## Assignment
Each line from the one containing "Lukashenka dismisses top" through the final line below must be reproduced exactly, and no others.
========
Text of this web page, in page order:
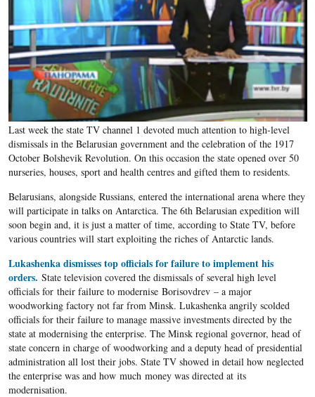
Last week the state TV channel 1 devoted much attention to high-level
dismissals in the Belarusian government and the celebration of the 1917
October Bolshevik Revolution. On this occasion the state opened over 50
nurseries, houses, sport and health centres and gifted them to residents.
Belarusians, alongside Russians, entered the international arena where they
will participate in talks on Antarctica. The 6th Belarusian expedition will
soon begin and, it is just a matter of time, according to State TV, before
various countries will start exploiting the riches of Antarctic lands.
Lukashenka dismisses top officials for failure to implement his
orders. State television covered the dismissals of several high level
officials for their failure to modernise Borisovdrev – a major
woodworking factory not far from Minsk. Lukashenka angrily scolded
officials for their failure to manage massive investments directed by the
state at modernising the enterprise. The Minsk regional governor, head of
state concern in charge of woodworking and a deputy head of presidential
administration all lost their jobs. State TV showed in detail how neglected
the enterprise was and how much money was directed at its
modernisation.
========
## Result
Lukashenka dismisses top officials for failure to implement his
orders. State television covered the dismissals of several high level
officials for their failure to modernise Borisovdrev – a major
woodworking factory not far from Minsk. Lukashenka angrily scolded
officials for their failure to manage massive investments directed by the
state at modernising the enterprise. The Minsk regional governor, head of
state concern in charge of woodworking and a deputy head of presidential
administration all lost their jobs. State TV showed in detail how neglected
the enterprise was and how much money was directed at its
modernisation.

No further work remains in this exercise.